From: Tzachi Dar [mailto:tzachid at mellanox.co.il]
Sent: Sun 10/26/2008 1:01 PM
To: Alex Estrin; Fab Tillier; ofw at lists.openfabrics.org
Subject: RE: [ofw] RE: Is there a race in __endpt_mgr_add_local?



Actually things are somewhat more complicated, than what I thought.

There are 3 lists in our code. This are guarded by two locks
The reader lock and the object_lock.

Object_lock is being used to syncronize write to these lists.

So, after some more code reviewing, it seems that I have found the
following errors:

1) on ipoib_port_deref we have been using the object after it was
already released. (debug only)

2) On many places we have been using cl_obj_destroy( &p_port->obj );
Instead of ipoib_port_deref( p_port, ref_port_destroying);
To my understanding this is an error as we might be deleting something
that someone else is using (referance is not zero).

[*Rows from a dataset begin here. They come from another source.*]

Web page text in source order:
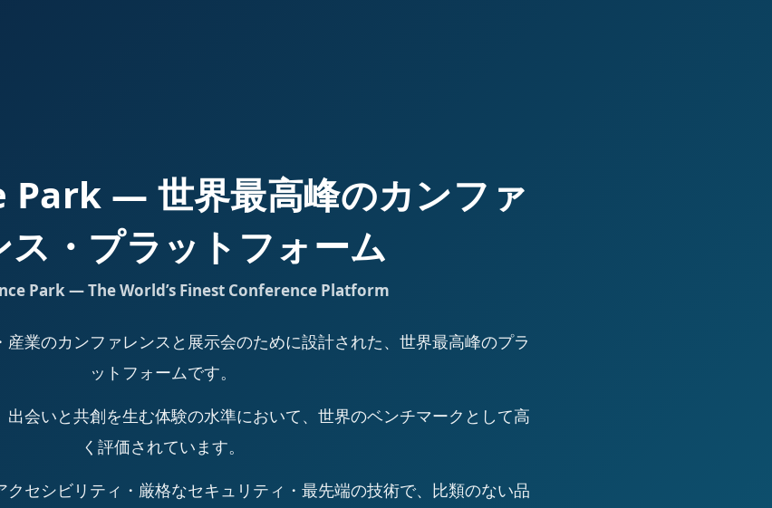
— 世界最高峰のカンファ
ス・プラットフォーム
Park — The World’s Finest Conference Platform
業のカンファレンスと展示会のために設計された、世界最高峰のプラ
ットフォームです。
出会いと共創を生む体験の水準において、世界のベンチマークとして高
く評価されています。
セシビリティ・厳格なセキュリティ・最先端の技術で、比類のない品
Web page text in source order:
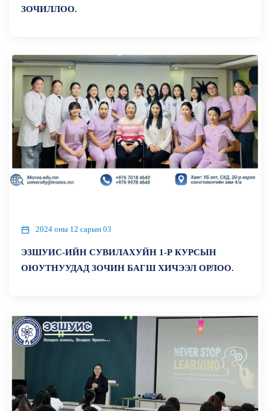
ЗОЧИЛЛОО.
2024 оны 12 сарын 03
ЭЗШУИС-ИЙН СУВИЛАХУЙН 1-Р КУРСЫН
ОЮУТНУУДАД ЗОЧИН БАГШ ХИЧЭЭЛ ОРЛОО.

3) The function ipoib_port_flush_endpts was never used. (I want to
remove it).

4) on the function __bcast_cb call take the lock before calling
__endpt_mgr_add_loca.

5) In the function __mcast_cb we have been inserting to the list without
the readers lock.

6) In the function port_do_mcast_garbage the lists are being changed
wihtout the readers lock.

Attached is the first draft of the patche in order to have community
comments:

I'm still running test to see if things are improved.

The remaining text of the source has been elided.